▸ EXERCISE GOAL
From the entries below, gather each line containing the word "more".

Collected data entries

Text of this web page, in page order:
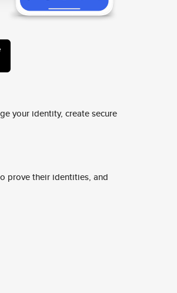
your identity, create secure
prove their identities, and
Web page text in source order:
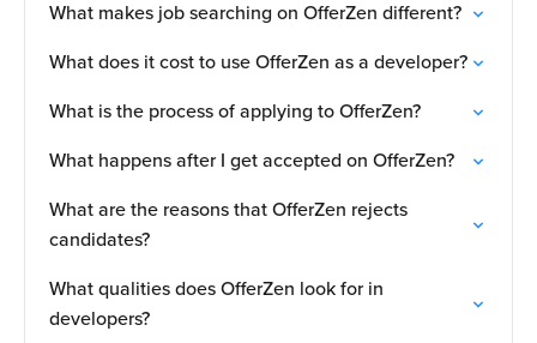
What makes job searching on OfferZen different?
What does it cost to use OfferZen as a developer?
What is the process of applying to OfferZen?
What happens after I get accepted on OfferZen?
What are the reasons that OfferZen rejects
candidates?
What qualities does OfferZen look for in
developers?
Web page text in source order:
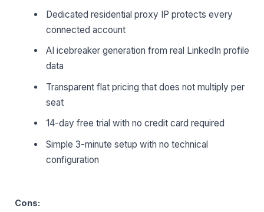
Dedicated residential proxy IP protects every
connected account
AI icebreaker generation from real LinkedIn profile
data
Transparent flat pricing that does not multiply per
seat
14-day free trial with no credit card required
Simple 3-minute setup with no technical
configuration
Cons:
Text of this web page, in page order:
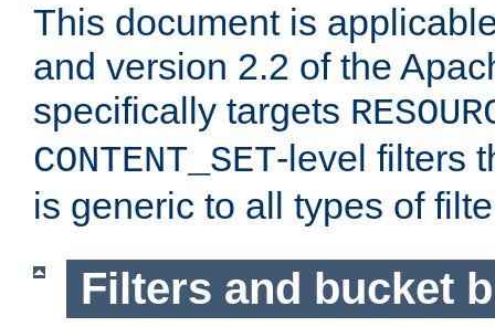
This document is
and version 2.2 of the
specifically targets
CONTENT_SET-level filters
is generic to all types of
Filters and bucket
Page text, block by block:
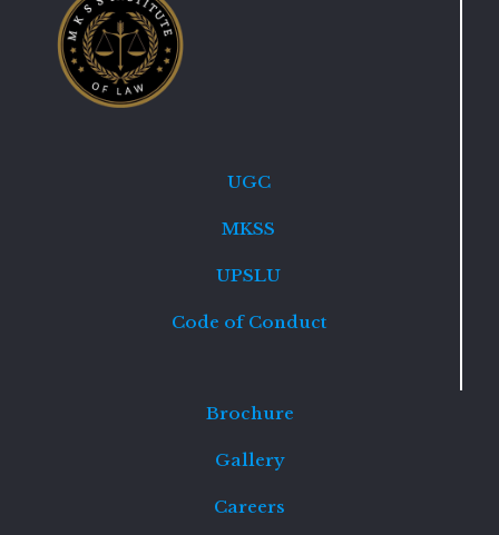
UGC
MKSS
UPSLU
Code of Conduct
Brochure
Gallery
Careers
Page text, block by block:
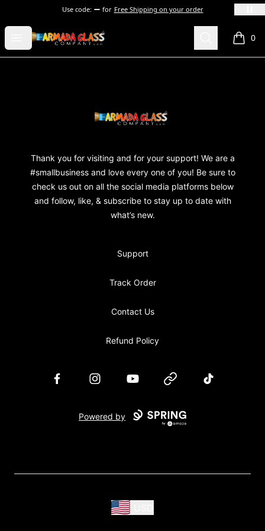
Use code: for Free Shipping on your order
Open menu
Armada Glass Company Search 0
items
Armada Glass Company
Thank you for visiting and for your support! We are a
#smallbusiness and love every one of you! Be sure to
check us out on all the social media platforms below
and follow, like, & subscribe to stay up to date with
what’s new.
Support
Track Order
Contact Us
Refund Policy
FacebookInstagramYouTube Website TikTok
Powered by
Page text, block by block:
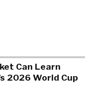
Can Learn
2026 World Cup
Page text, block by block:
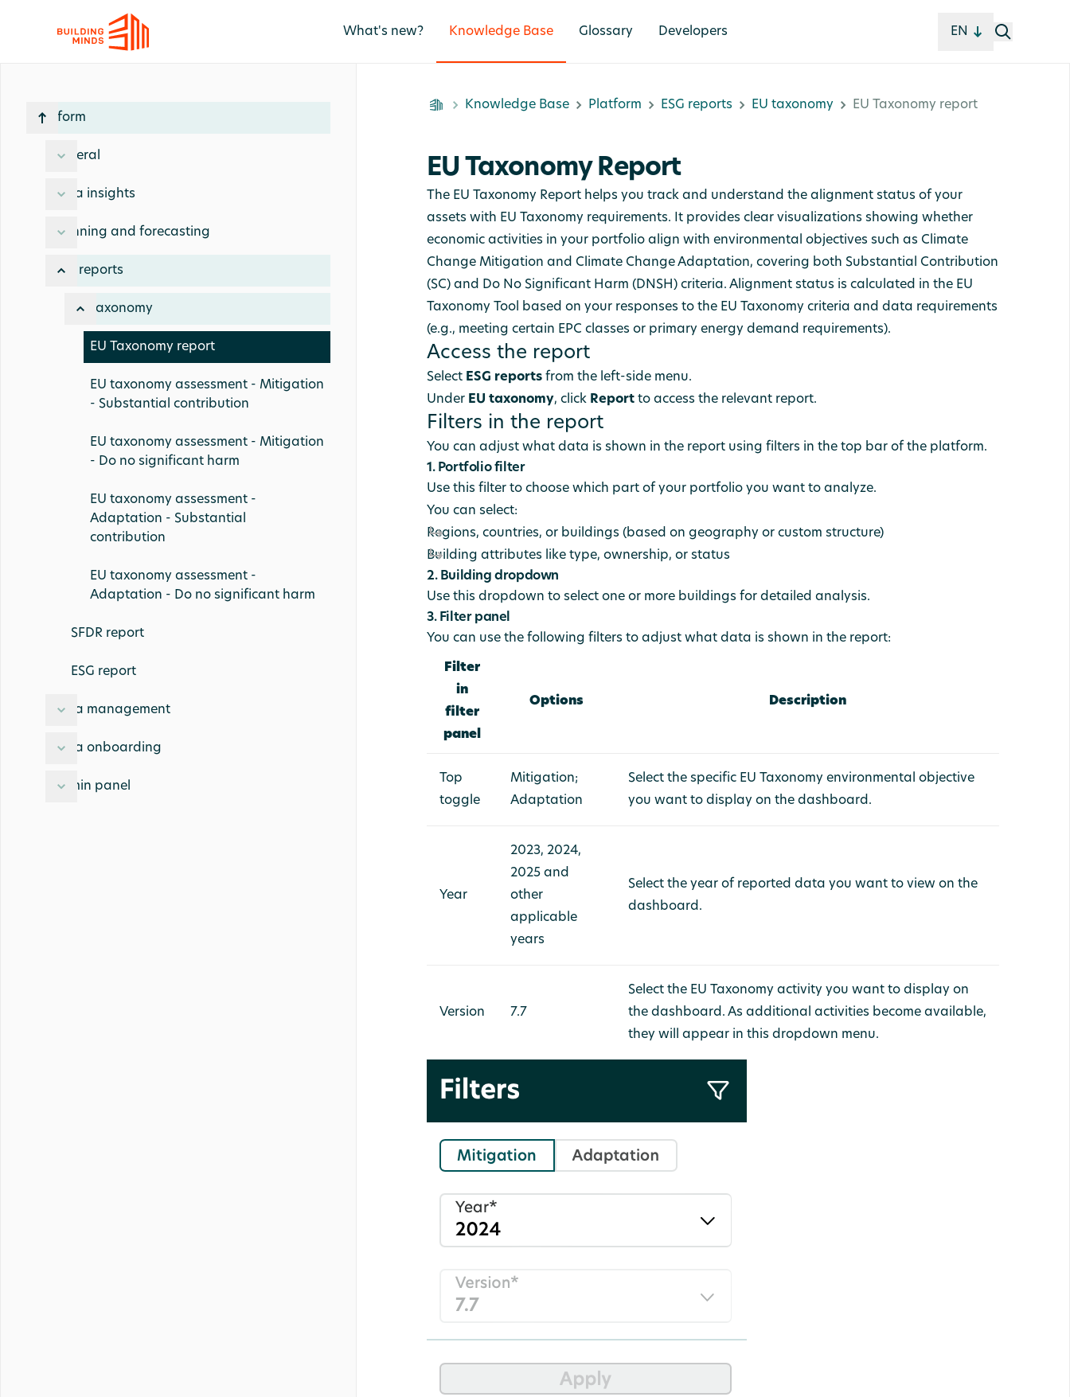
What's new? Knowledge Base Glossary Developers EN
Platform
General
Data insights
Planning and forecasting
ESG reports
EU taxonomy
EU Taxonomy report
EU taxonomy assessment - Mitigation
- Substantial contribution
EU taxonomy assessment - Mitigation
- Do no significant harm
EU taxonomy assessment -
Adaptation - Substantial
contribution
EU taxonomy assessment -
Adaptation - Do no significant harm
SFDR report
ESG report
Data management
Data onboarding
Admin panel
Knowledge Base Platform ESG reports EU taxonomy EU Taxonomy report
EU Taxonomy Report
The EU Taxonomy Report helps you track and understand the alignment status of your
assets with EU Taxonomy requirements. It provides clear visualizations showing whether
economic activities in your portfolio align with environmental objectives such as Climate
Change Mitigation and Climate Change Adaptation, covering both Substantial Contribution
(SC) and Do No Significant Harm (DNSH) criteria. Alignment status is calculated in the EU
Taxonomy Tool based on your responses to the EU Taxonomy criteria and data requirements
(e.g., meeting certain EPC classes or primary energy demand requirements).
Access the report
Select ESG reports from the left-side menu.
Under EU taxonomy, click Report to access the relevant report.
Filters in the report
You can adjust what data is shown in the report using filters in the top bar of the platform.
1. Portfolio filter
Use this filter to choose which part of your portfolio you want to analyze.
You can select:
Regions, countries, or buildings (based on geography or custom structure)
Building attributes like type, ownership, or status
2. Building dropdown
Use this dropdown to select one or more buildings for detailed analysis.
3. Filter panel
You can use the following filters to adjust what data is shown in the report:
Filter
in
filter
panel
Options Description
Top
toggle
Mitigation;
Adaptation
Select the specific EU Taxonomy environmental objective
you want to display on the dashboard.
Year
2023, 2024,
2025 and
other
applicable
years
Select the year of reported data you want to view on the
dashboard.
Version 7.7
Select the EU Taxonomy activity you want to display on
the dashboard. As additional activities become available,
they will appear in this dropdown menu.
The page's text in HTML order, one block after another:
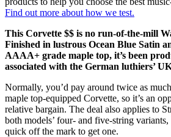
Find out more about how we test.
This Corvette $$ is no run-of-the-mill
Finished in lustrous Ocean Blue Satin
AAAA+ grade maple top, it’s been
associated with the German luthiers’
Normally, you’d pay around twice as
maple top-equipped Corvette, so it’s an
relative bargain. The deal also applies to
both models’ four- and five-string
quick off the mark to get one.
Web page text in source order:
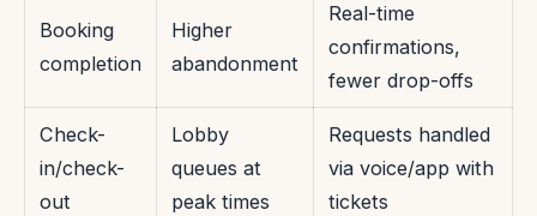
Booking
completion
Higher
abandonment
Real-time
confirmations,
fewer drop-offs
Check-
in/check-
out
Lobby
queues at
peak times
Requests handled
via voice/app with
tickets
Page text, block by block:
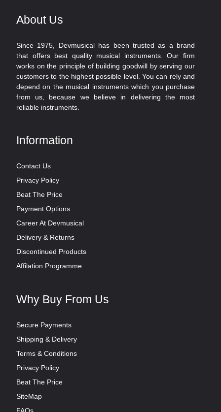
About Us
Since 1975, Devmusical has been trusted as a brand
that offers best quality musical instruments. Our firm
works on the principle of building goodwill by serving our
customers to the highest possible level. You can rely and
depend on the musical instruments which you purchase
from us, because we believe in delivering the most
reliable instruments.
Information
Contact Us
Privacy Policy
Beat The Price
Payment Options
Career At Devmusical
Delivery & Returns
Discontinued Products
Affilation Programme
Why Buy From Us
Secure Payments
Shipping & Delivery
Terms & Conditions
Privacy Policy
Beat The Price
SiteMap
FAQs
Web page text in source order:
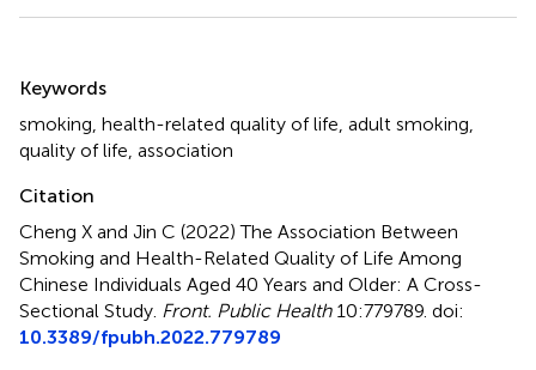
Summary
Keywords
smoking, health-related quality of life, adult smoking,
quality of life, association
Citation
Cheng X and Jin C (2022)The Association Between
Smoking and Health-Related Quality of Life Among
Chinese Individuals Aged 40 Years and Older: A Cross-
Sectional Study. Front. Public Health10:779789. doi:
10.3389/fpubh.2022.779789

▸ FINAL ANSWER
Use this dropdown to select one or more buildings for detailed analysis.
Find out more about how we test.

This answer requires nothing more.